Let’s begin with smaller boards. First we prove that d(2) = 2. Suppose that 3 dominoes are placed on a 2 × 2 board. Let us rotate the board so that at least two of the dominoes are horizontal. If they coincide, then we can remove one of them. If not, they completely cover the board and we can remove the third one. Similarly, you can check all the cases and show that d(3) = 6.

Now consider a saturated domino covering of an n × n board. We can view the dominoes as vertices of a graph, joining two if they share a cell of the board. No domino can share both cells with other dominoes, or we could remove it. Hence, each domino contains at most one shared cell. This means that all the dominoes in a connected component of the graph must overlap on a single shared cell. Hence, the only possible connected components must have the following shapes:

The largest shape in the picture is the X-pentomino. We can describe the other shapes as fragments of an X-pentomino, where the center and at least one more cell is intact. We call these shapes fragments.

A saturated covering by D dominoes corresponds to a decomposition of the n × n board into F fragments. Note that a fragment with k cells is made from k − 1 dominoes. Summing over the dominoes gives: D = n² − F. Thus, in order to make D as large as possible, we should make F as small as possible.

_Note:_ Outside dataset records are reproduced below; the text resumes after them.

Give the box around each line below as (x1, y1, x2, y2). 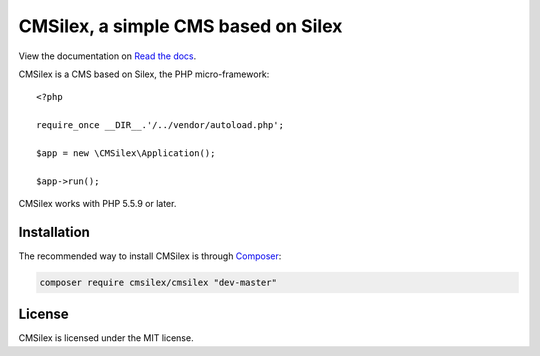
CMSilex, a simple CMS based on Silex (18, 15, 343, 37)
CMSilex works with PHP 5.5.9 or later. (18, 198, 177, 210)
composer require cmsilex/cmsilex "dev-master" (39, 276, 277, 288)
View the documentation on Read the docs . (18, 50, 197, 62)
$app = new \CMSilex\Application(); (36, 147, 216, 159)
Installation (18, 223, 90, 240)
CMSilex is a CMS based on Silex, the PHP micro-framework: (18, 68, 270, 80)
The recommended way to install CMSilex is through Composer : (18, 250, 282, 262)
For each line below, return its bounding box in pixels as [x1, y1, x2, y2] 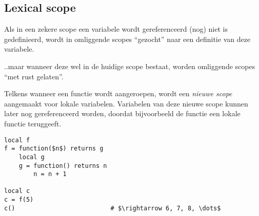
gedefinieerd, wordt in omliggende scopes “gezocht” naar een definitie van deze [4, 33, 251, 44]
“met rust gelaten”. [4, 71, 64, 81]
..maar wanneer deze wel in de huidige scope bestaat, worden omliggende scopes [4, 60, 255, 71]
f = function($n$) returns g [4, 145, 104, 153]
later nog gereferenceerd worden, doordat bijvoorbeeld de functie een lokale [4, 108, 241, 119]
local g [18, 153, 45, 161]
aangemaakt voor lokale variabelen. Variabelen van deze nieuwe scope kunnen [4, 98, 248, 109]
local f [4, 136, 30, 144]
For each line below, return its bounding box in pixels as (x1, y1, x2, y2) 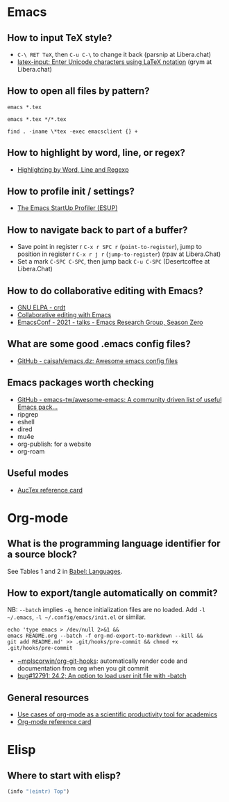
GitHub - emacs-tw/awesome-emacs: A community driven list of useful (17, 395, 222, 403)
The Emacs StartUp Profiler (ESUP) (17, 204, 118, 212)
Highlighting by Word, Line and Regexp (17, 165, 129, 174)
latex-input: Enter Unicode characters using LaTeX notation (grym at (17, 58, 212, 66)
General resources (7, 691, 89, 703)
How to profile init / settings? (7, 186, 135, 198)
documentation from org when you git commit (17, 664, 149, 673)
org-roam (17, 447, 45, 456)

Let f(n) be the minimal number of fragments that are required to cover an n by n board without overlap. Then d(n) = n² − f(n).

Consider the line graph of the n by n board. The vertices of the line graph correspond to cells in the original board and the edges connect vertices corresponding to neighboring cells. Notice that in the line graph our fragments become all star graphs formed by spokes coming out from a single central node. Thus a decomposition of a rectangular board into fragments corresponds to a covering of its line graph by star graphs. Consider an independent set in the line graph. The smallest independent set has the same number of elements as the smallest number of stars that can cover the graph. This number is called a domination number.

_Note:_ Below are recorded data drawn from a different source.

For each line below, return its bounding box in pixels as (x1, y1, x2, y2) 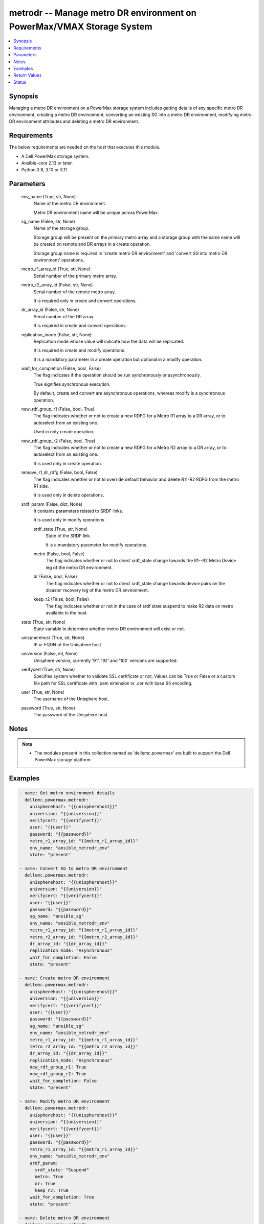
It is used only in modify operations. (33, 517, 106, 523)
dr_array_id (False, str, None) (21, 306, 79, 313)
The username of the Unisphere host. (33, 696, 109, 702)
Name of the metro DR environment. (33, 201, 107, 207)
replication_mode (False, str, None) (21, 331, 92, 337)
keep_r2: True (35, 1188, 68, 1193)
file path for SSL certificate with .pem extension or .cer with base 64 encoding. (33, 680, 193, 686)
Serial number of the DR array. (33, 313, 95, 319)
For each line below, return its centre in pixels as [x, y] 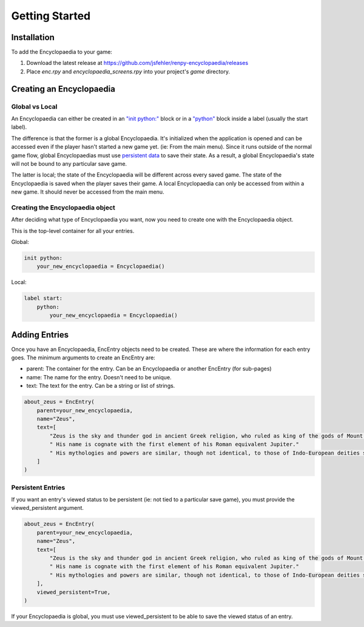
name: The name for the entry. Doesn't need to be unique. [99, 377]
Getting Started [51, 16]
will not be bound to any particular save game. [69, 163]
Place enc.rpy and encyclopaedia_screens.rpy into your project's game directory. [128, 71]
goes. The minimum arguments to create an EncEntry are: [83, 358]
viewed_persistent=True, [74, 592]
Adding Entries [40, 335]
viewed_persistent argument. [48, 508]
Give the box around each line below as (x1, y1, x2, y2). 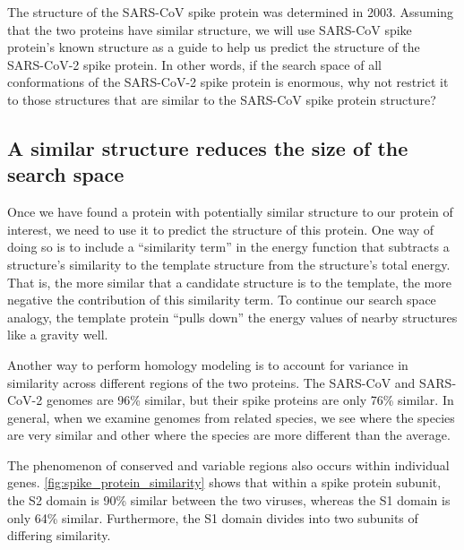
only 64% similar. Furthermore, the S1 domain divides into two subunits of (7, 508, 418, 527)
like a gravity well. (7, 325, 108, 344)
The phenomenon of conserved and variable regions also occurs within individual (7, 455, 450, 474)
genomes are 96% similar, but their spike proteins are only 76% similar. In (46, 391, 454, 409)
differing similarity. (7, 526, 111, 545)
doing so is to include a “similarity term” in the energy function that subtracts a (7, 237, 450, 256)
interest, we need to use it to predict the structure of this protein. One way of (7, 219, 434, 238)
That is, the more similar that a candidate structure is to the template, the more (7, 272, 451, 291)
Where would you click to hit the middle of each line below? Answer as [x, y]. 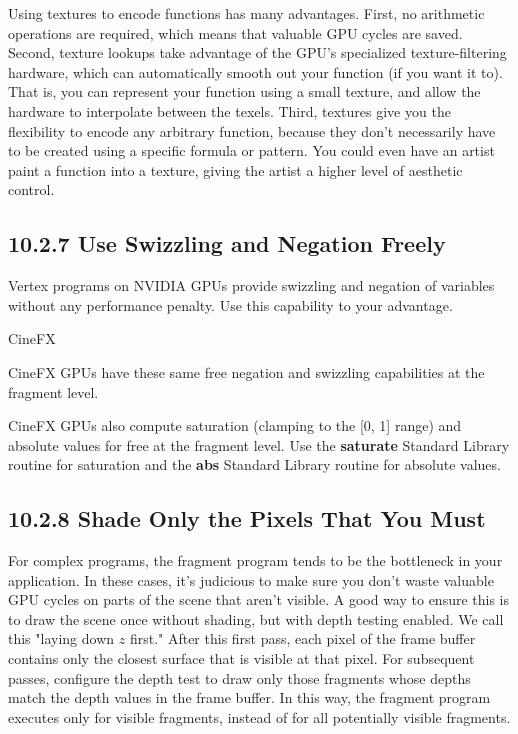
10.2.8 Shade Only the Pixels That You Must [247, 518]
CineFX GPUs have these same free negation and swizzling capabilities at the [246, 371]
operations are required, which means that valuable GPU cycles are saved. [235, 32]
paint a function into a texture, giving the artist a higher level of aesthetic [235, 169]
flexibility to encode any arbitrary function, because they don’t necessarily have [252, 130]
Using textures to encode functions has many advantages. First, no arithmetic [246, 13]
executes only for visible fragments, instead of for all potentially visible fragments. [259, 716]
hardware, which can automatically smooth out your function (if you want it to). [255, 71]

Now let’s present a theorem connecting domino coverings with X-pentomino coverings.

Theorem. f(n) equals the smallest number of X-pentominoes that can cover an n by n board allowing overlaps and tiles that poke outside, which is the same as the domination number of the corresponding line graph.

The proof of this theorem and the solution to the original puzzle is available in our paper: “Saturated Domino Coverings.” The paper also contains other theorems and discussions of other boards, not to mention a lot of pictures.

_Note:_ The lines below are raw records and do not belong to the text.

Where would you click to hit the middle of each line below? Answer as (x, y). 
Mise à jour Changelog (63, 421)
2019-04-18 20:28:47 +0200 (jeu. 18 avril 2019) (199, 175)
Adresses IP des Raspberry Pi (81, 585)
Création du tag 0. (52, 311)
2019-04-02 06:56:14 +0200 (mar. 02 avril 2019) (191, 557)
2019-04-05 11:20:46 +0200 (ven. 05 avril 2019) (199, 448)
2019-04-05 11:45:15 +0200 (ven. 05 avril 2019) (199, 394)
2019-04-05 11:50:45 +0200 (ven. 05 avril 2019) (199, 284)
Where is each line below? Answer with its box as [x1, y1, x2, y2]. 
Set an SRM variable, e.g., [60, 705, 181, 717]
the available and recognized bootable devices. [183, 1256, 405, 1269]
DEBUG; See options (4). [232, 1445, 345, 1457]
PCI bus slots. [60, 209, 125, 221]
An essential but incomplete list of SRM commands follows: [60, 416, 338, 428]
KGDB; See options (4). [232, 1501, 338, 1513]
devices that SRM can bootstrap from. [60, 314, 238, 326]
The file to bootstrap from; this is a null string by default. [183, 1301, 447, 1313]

The practical applications of star graph coverings are well-known and widely discussed. We predict a similar future for saturated domino coverings and its practical applications, two examples of which follow:

First, imagine a party host arranging a plate of cookies. The cookies must cover the whole plate, but to prevent the kids sneaking a bite before the party, the cookies need to be placed so that removal of just one cookie is bound to expose a chink of plate. This means the cookies must form a saturated covering of the plate. Of course the generous host will want to use a maximal saturated covering.

For the second application, beam yourself to an art museum to consider the guards. Each guard sits on a chair in a doorway, from where it is possible to watch a pair of adjacent rooms. All rooms have to be observed. It would be a mistake to have a redundant guard, that is, one who can be removed without compromising any room. Such a guard might feel demotivated and then who knows what might happen. This means that a placement of guards must be a saturated domino covering of the museum. To keep the guards’ Union happy, we need to use a maximal saturated covering.

We would welcome your own ideas for applications of saturated coverings.

I recently posted an essay Binary Bulls without Cows with the following puzzle:

The test Victor is taking consists of n “true” or “false” questions. In the beginning, Victor doesn’t know any answers, but he is allowed to take the same test several times. After completing the test each time, Victor gets his score — that is, the number of his correct answers. Victor uses the opportunity to re-try the test to figure out all the correct answers. We denote by a(n) the smallest numbers of times Victor needs to take the test to guarantee that he can figure out all the answers. Prove that a(30) ≤ 24, and a(8) ≤ 6.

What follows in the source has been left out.